### Source data
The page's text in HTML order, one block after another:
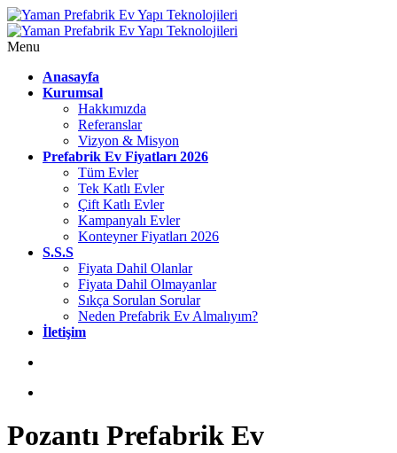
Menu
Anasayfa
Kurumsal
Hakkımızda
Referanslar
Vizyon & Misyon
Prefabrik Ev Fiyatları 2026
Tüm Evler
Tek Katlı Evler
Çift Katlı Evler
Kampanyalı Evler
Konteyner Fiyatları 2026
S.S.S
Fiyata Dahil Olanlar
Fiyata Dahil Olmayanlar
Sıkça Sorulan Sorular
Neden Prefabrik Ev Almalıyım?
İletişim
Pozantı Prefabrik Ev
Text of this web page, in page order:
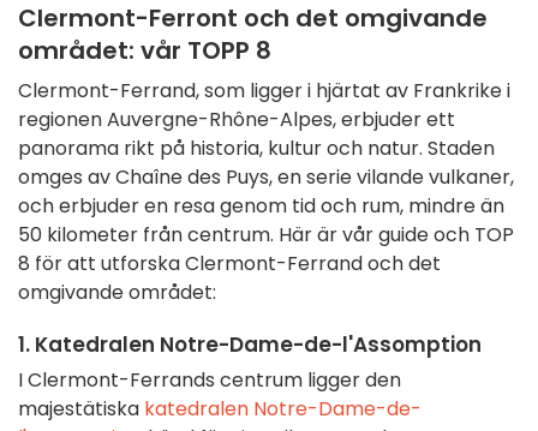
Clermont-Ferront och det omgivande
området: vår TOPP 8
Clermont-Ferrand, som ligger i hjärtat av Frankrike i
regionen Auvergne-Rhône-Alpes, erbjuder ett
panorama rikt på historia, kultur och natur. Staden
omges av Chaîne des Puys, en serie vilande vulkaner,
och erbjuder en resa genom tid och rum, mindre än
50 kilometer från centrum. Här är vår guide och TOP
8 för att utforska Clermont-Ferrand och det
omgivande området:
1. Katedralen Notre-Dame-de-l'Assomption
I Clermont-Ferrands centrum ligger den
majestätiska katedralen Notre-Dame-de-
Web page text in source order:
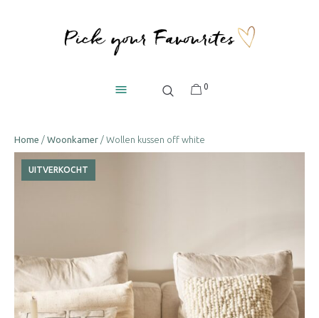
0
Home / Woonkamer / Wollen kussen off white
UITVERKOCHT
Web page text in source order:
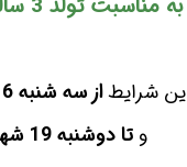
شرایطاز سه شنبه 6 شهریور ساعت 11
و تا دوشنبه 19 شهریور ساعت 12 شب

### Task description
Transcribe all of the data above exactly; no picture belongs in the copy.

### Response to this exercise
The page's text in HTML order, one block after another:
Menu
Anasayfa
Kurumsal
Hakkımızda
Referanslar
Vizyon & Misyon
Prefabrik Ev Fiyatları 2026
Tüm Evler
Tek Katlı Evler
Çift Katlı Evler
Kampanyalı Evler
Konteyner Fiyatları 2026
S.S.S
Fiyata Dahil Olanlar
Fiyata Dahil Olmayanlar
Sıkça Sorulan Sorular
Neden Prefabrik Ev Almalıyım?
İletişim
Pozantı Prefabrik Ev
Text of this web page, in page order:
Clermont-Ferront och det omgivande
området: vår TOPP 8
Clermont-Ferrand, som ligger i hjärtat av Frankrike i
regionen Auvergne-Rhône-Alpes, erbjuder ett
panorama rikt på historia, kultur och natur. Staden
omges av Chaîne des Puys, en serie vilande vulkaner,
och erbjuder en resa genom tid och rum, mindre än
50 kilometer från centrum. Här är vår guide och TOP
8 för att utforska Clermont-Ferrand och det
omgivande området:
1. Katedralen Notre-Dame-de-l'Assomption
I Clermont-Ferrands centrum ligger den
majestätiska katedralen Notre-Dame-de-
Web page text in source order:
0
Home / Woonkamer / Wollen kussen off white
UITVERKOCHT
Web page text in source order:
شرایطاز سه شنبه 6 شهریور ساعت 11
و تا دوشنبه 19 شهریور ساعت 12 شب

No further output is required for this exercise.